Brouhaha collectif à Québec

«Sanguine Through the Storm», de Robin Moody, à la Chambre blanche
Photo: Source Manif d’art «Sanguine Through the Storm», de Robin Moody, à la Chambre blanche

En choisissant de faire du Musée national des beaux-arts du Québec le lieu central de sa 8e édition, la Manif d’art gagne sans doute en prestige. Mais, du coup, ne perd-elle pas en pertinence ? En occupant jadis un lieu non destiné à l’art, la manifestation s’infiltrait à sa manière dans le paysage de Québec. Son cri résonnait par sa différence. Il y avait événement. Ce n’est peut-être plus le cas.

Excepté le volet art public et les vitrines des boutiques Simons — encore qu’ici ça sente la commandite —, Manif d’art 8 ne fait pas tant que ça dans l’inusité.
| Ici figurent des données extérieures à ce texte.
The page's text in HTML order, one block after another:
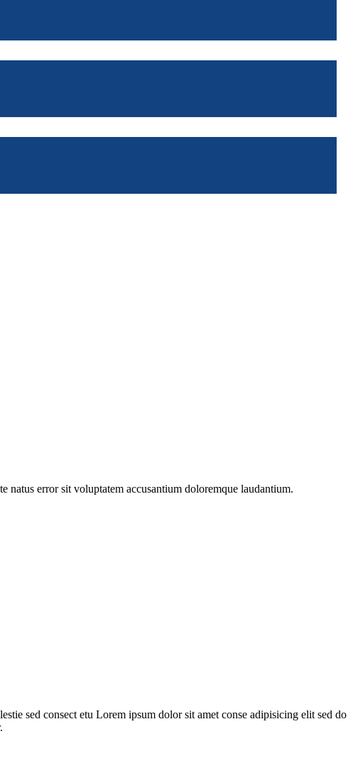
natus error sit voluptatem accusantium doloremque laudantium.
sed consect etu Lorem ipsum dolor sit amet conse adipisicing elit sed do

Le Journal de Québec pouvait bien clamer qu’avec elle, « l’art contemporain se déploiera sous toutes ses formes un peu partout dans la ville », la chose n’est pas nouvelle.

Sur les 12 diffuseurs du volet « en galerie », 10 ne font que céder une case de leur programmation habituelle à la biennale. Le fil est d’ailleurs difficile à suivre, bien que tout soit chapeauté du thème « L’art de la joie ». C’est particulièrement vrai à la coopérative Méduse, qui héberge aussi en février le Mois Multi.
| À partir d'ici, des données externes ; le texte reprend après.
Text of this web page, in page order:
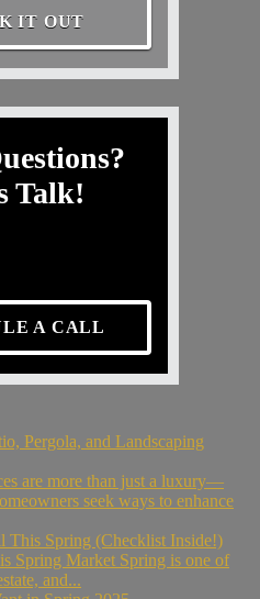
IT OUT
Talk!
A CALL
Pergola, and Landscaping
are more than just a luxury—
seek ways to enhance
This Spring (Checklist Inside!)
Spring Market Spring is one of
and...

De ce brouhaha créatif et néanmoins salutaire, il en ressort cependant quelques traits. Dont celui de s’exprimer sans limites. Dans l’accumulation d’objets, dans la diversité de couleurs, dans l’accident des actions. La joie artistique est un indispensable exutoire.

L’installation Sanguine Through the Storm, à la Chambre blanche (jusqu’au 4 mars), s’apparente à un laboratoire ou à une salle de jeux, dont les seaux de différentes couleurs sont le principal élément. Robyn Moody, artiste de Calgary, a créé un fantaisiste système de drainage destiné à transformer l’eau, une goutte à la fois, en notes musicales.

Sombres réalités

 

À la manière de Jean-Pierre Gauthier, Robyn Moody mixe matériaux industriels, touches de couleur et programmes informatiques pour nous amener dans un ailleurs fabuleux. Dans son cas, c’est pour échapper à de sombres réalités, ou pour les dénoncer. L’exploitation des ressources plombe la salle d’exposition, notamment par la présence d’une colonne de seaux noirs (les seuls de l’installation) qui sert à faire remonter l’eau. Impossible de ne pas y voir un pipeline.

Un laboratoire fort en couleurs a aussi été installé au Lieu (jusqu’au 12 mars), avec l’expérimenté et expérimental Français Joël Hubaut. Un labo, ou un bric-à-brac tellement les objets rassemblés (bibelots, mobilier, ustensiles de cuisine, boîtes…) s’y retrouvent sans raison apparente. À l’instar du titre farfelu de cette installation in situ : HUB / HUB 2017 (agencement contexturie vive).

Photo: Marc Domage Joël Hubaut, «Éclat épidémik des avatars contagieux atomisés dans leurs miroitements éparpillés (ou EEDACTDLME)», 2015

L’hybridité est un trait de la création de cet ami de longue date du Lieu. Et pour cette nouvelle apparition à Québec, Hubaut joue au véritable alchimiste. Il a créé ses propres couleurs, sur place et avec des produits naturels (betterave, chou, curcuma…). Pots et pinceaux ont été laissés sur les lieux pour que les visiteurs s’éclatent à leur tour en coloriant des figures animales dessinées sur les murs.

Organisée et minutieusement planifiée, cette oeuvre participative n’appelle pas moins le chaos. Celui d’un potentiel effondrement : la structure repose sur de maigres pattes, une pile d’assiettes, une cassette VHS, un pot… Pour le moment, ça tient, la collectivité forme un tout, mais une simple révolte met tout ça à terre.

À L’oeil de poisson (jusqu’au 19 mars), la révolte prend déjà forme, pour autant que chacun des visiteurs ose poser un geste. La structure suspendue au coeur de l’installation Work no 101 : On air, du collectif français None Futbol Club, est destinée à finir en morceaux. Un simple jeu de balancier, à être actionné par le public, amène sa destruction progressive.

La structure en question n’est pas banale : elle est composée de dix télévisions, branchées sur les réseaux d’information continue de partout dans le monde. Il s’agit ici d’un commentaire direct et assassin sur la banalisation du rôle des médias. Tous disent et répètent la même chose, aux gens de se révolter. C’est une critique souvent entendue, c’est le processus enclenché qui fait la raison (et le bonheur) de cette oeuvre.

Notre collaborateur a séjourné à Québec à l’invitation de Manif d’art, la Biennale de Québec et du Mois Multi.